Oysters are intimidating at first. Rowan Jacobsen, author of the seminal piece of oyster literature A Geography of Oysters, describes the first tasting of the much adored mollusk by saying, “It involves gathering courage, overruling one’s instincts, and taking a point-of-no-return leap, like jumping into cold water.” Indeed, few foods captivate and divide people to the same degree as prying something open that appears equally as unappetizing inside and out. Yet despite all these aesthetic obstacles, oysters remain a menu fixture, a delicacy and a lasting figure of symbolic importance.
Oysters fall under a classification system not unlike French and Italian wine, with their names derived from the specific locale in which they were raised. There are five species of oysters: Eastern, European Flat, Pacific, Olympia and Kumamato. One can generally differentiate between an Atlantic or Pacific grown oyster through size and depth, as East Coast oysters are usually larger and shallower than their small, deep West Coast relatives.

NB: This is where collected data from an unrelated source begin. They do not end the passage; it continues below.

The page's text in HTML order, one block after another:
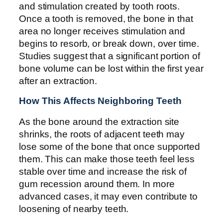
and stimulation created by tooth roots.
Once a tooth is removed, the bone in that
area no longer receives stimulation and
begins to resorb, or break down, over time.
Studies suggest that a significant portion of
bone volume can be lost within the first year
after an extraction.
How This Affects Neighboring Teeth
As the bone around the extraction site
shrinks, the roots of adjacent teeth may
lose some of the bone that once supported
them. This can make those teeth feel less
stable over time and increase the risk of
gum recession around them. In more
advanced cases, it may even contribute to
loosening of nearby teeth.
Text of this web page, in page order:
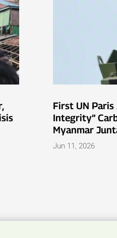
First UN Paris
Integrity”
Myanmar
Jun 11, 2026
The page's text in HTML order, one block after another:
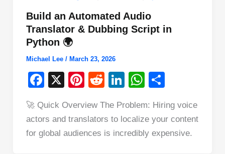
Build an Automated Audio
Translator & Dubbing Script in
Python 🌍
Michael Lee / March 23, 2026
F
c
e
X
Pi
er
e
R
d
di
Li
k
e
W
at
s
A
ar
e
🚀 Quick Overview The Problem: Hiring voice
actors and translators to localize your content
for global audiences is incredibly expensive.
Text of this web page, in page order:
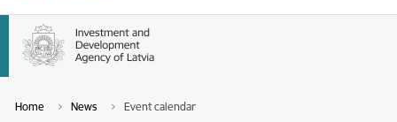
Home News Event calendar
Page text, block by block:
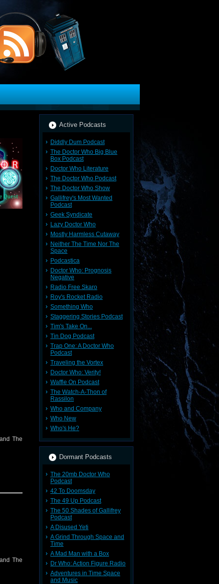
The
The
Active Podcasts
Diddly Dum Podcast
The Doctor Who Big Blue
Box Podcast
Doctor Who Literature
The Doctor Who Podcast
The Doctor Who Show
Gallifrey's Most Wanted
Podcast
Geek Syndicate
Lazy Doctor Who
Mostly Harmless Cutaway
Neither The Time Nor The
Space
Podcastica
Doctor Who: Prognosis
Negative
Radio Free Skaro
Roy's Rocket Radio
Something Who
Staggering Stories Podcast
Tim's Take On...
Tin Dog Podcast
Trap One: A Doctor Who
Podcast
Traveling the Vortex
Doctor Who: Verity!
Waffle On Podcast
The Watch-A-Thon of
Rassilon
Who and Company
Who New
Who's He?
Dormant Podcasts
The 20mb Doctor Who
Podcast
42 To Doomsday
The 49 Up Podcast
The 50 Shades of Gallifrey
Podcast
A Disused Yeti
A Grind Through Space and
Time
A Mad Man with a Box
Dr Who: Action Figure Radio
Adventures in Time Space
and Music
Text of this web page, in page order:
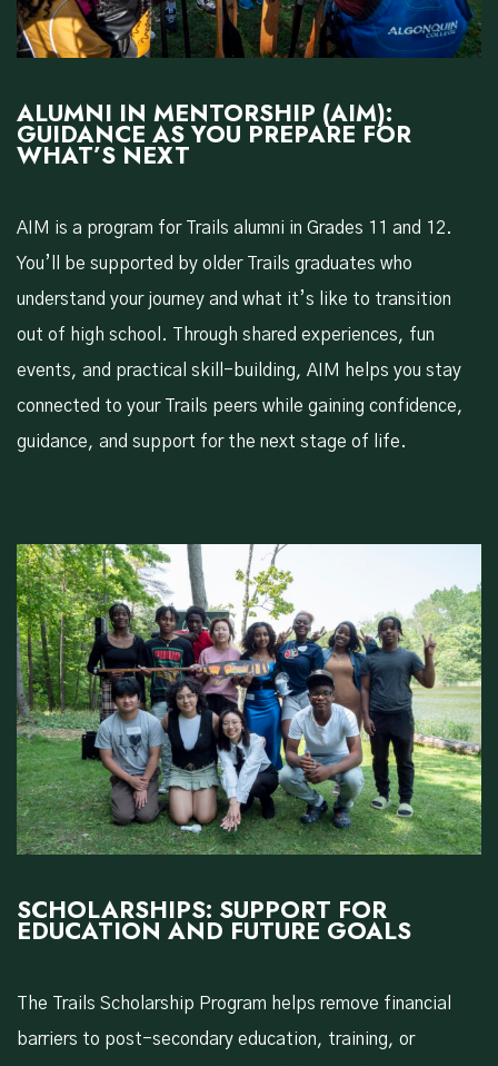
ALUMNI IN MENTORSHIP (AIM):
GUIDANCE AS YOU PREPARE FOR
WHAT’S NEXT
AIM is a program for Trails alumni in Grades 11 and 12.
You’ll be supported by older Trails graduates who
understand your journey and what it’s like to transition
out of high school. Through shared experiences, fun
events, and practical skill-building, AIM helps you stay
connected to your Trails peers while gaining confidence,
guidance, and support for the next stage of life.
SCHOLARSHIPS: SUPPORT FOR
EDUCATION AND FUTURE GOALS
The Trails Scholarship Program helps remove financial
barriers to post-secondary education, training, or
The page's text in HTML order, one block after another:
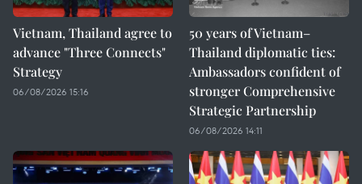
Vietnam, Thailand agree to
advance "Three Connects"
Strategy
06/08/2026 15:16
50 years of Vietnam–
Thailand diplomatic ties:
Ambassadors confident of
stronger Comprehensive
Strategic Partnership
06/08/2026 14:11
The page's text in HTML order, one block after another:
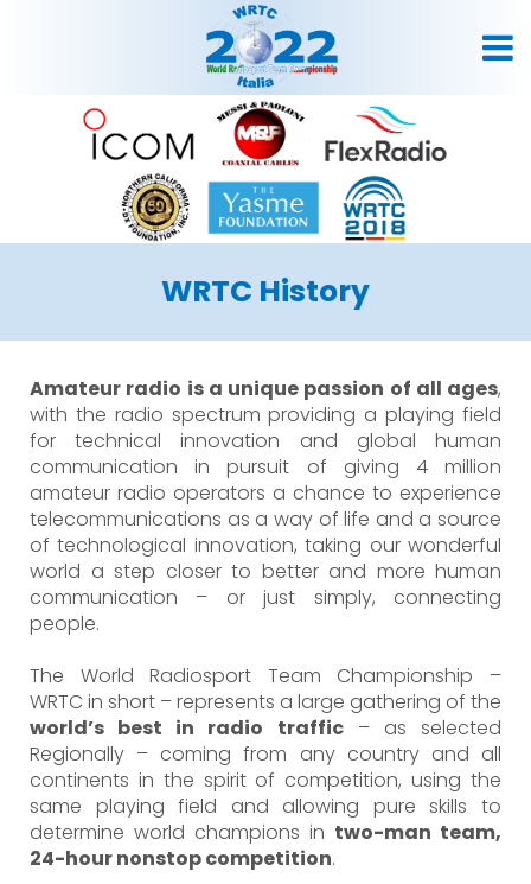
WRTC History
Amateur radio is a unique passion of all ages,
with the radio spectrum providing a playing field
for technical innovation and global human
communication in pursuit of giving 4 million
amateur radio operators a chance to experience
telecommunications as a way of life and a source
of technological innovation, taking our wonderful
world a step closer to better and more human
communication – or just simply, connecting
people.
The World Radiosport Team Championship –
WRTC in short – represents a large gathering of the
world’s best in radio traffic– as selected
Regionally – coming from any country and all
continents in the spirit of competition, using the
same playing field and allowing pure skills to
determine world champions in two-man team,
24-hour nonstop competition.
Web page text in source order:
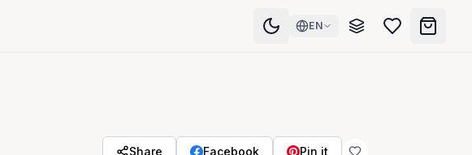
EN
Share Facebook Pin it
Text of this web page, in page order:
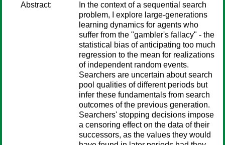
Abstract:
In the context of a sequential search
problem, I explore large-generations
learning dynamics for agents who
suffer from the "gambler's fallacy" - the
statistical bias of anticipating too much
regression to the mean for realizations
of independent random events.
Searchers are uncertain about search
pool qualities of different periods but
infer these fundamentals from search
outcomes of the previous generation.
Searchers' stopping decisions impose
a censoring effect on the data of their
successors, as the values they would
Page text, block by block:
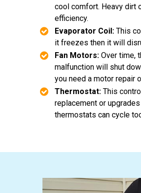
cool comfort. Heavy dirt
efficiency.
Evaporator Coil: This
it freezes then it will
Fan Motors: Over time,
malfunction will shut
you need a motor repair
Thermostat: This
replacement or
thermostats can cycle
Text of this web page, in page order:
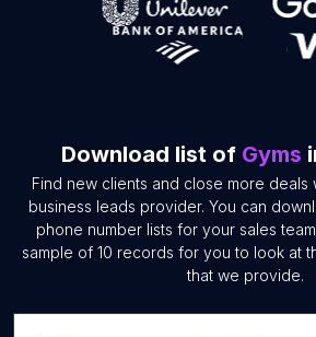
Download list of Gyms
Find new clients and close more deals
business leads provider. You can
phone number lists for your sales
sample of 10 records for you to look at
that we provide.
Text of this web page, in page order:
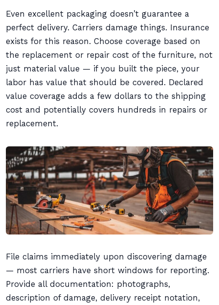
Even excellent packaging doesn’t guarantee a
perfect delivery. Carriers damage things. Insurance
exists for this reason. Choose coverage based on
the replacement or repair cost of the furniture, not
just material value — if you built the piece, your
labor has value that should be covered. Declared
value coverage adds a few dollars to the shipping
cost and potentially covers hundreds in repairs or
replacement.
File claims immediately upon discovering damage
— most carriers have short windows for reporting.
Provide all documentation: photographs,
description of damage, delivery receipt notation,
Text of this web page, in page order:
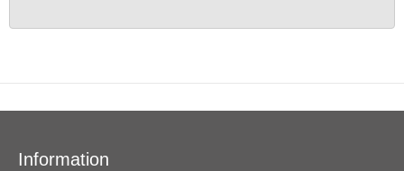
Information

In the past, conventional wisdom dictated that one should only consume raw oysters in months that end with the letter R, but the truth of the matter is that extensive aquaculture and geographical proliferation of species allows for high quality mollusks to be enjoyed year-round. That being said, the oyster is still a living organism, and it does have an ideal point for consumption. This is generally directly prior to the slowdown of their metabolism as the winter months approach, when their bodies carry the most mass.
The varying regional taste of oysters is contingent on a litany of factors–water temperatures, diet and age, among others. Generally, connoisseurs associate sweet notes with those specimens from the West Coast (Pacifics, Kumamotos) and their East Coast counterparts (European Flats, Easterns) with higher salinity, minerality and earthiness.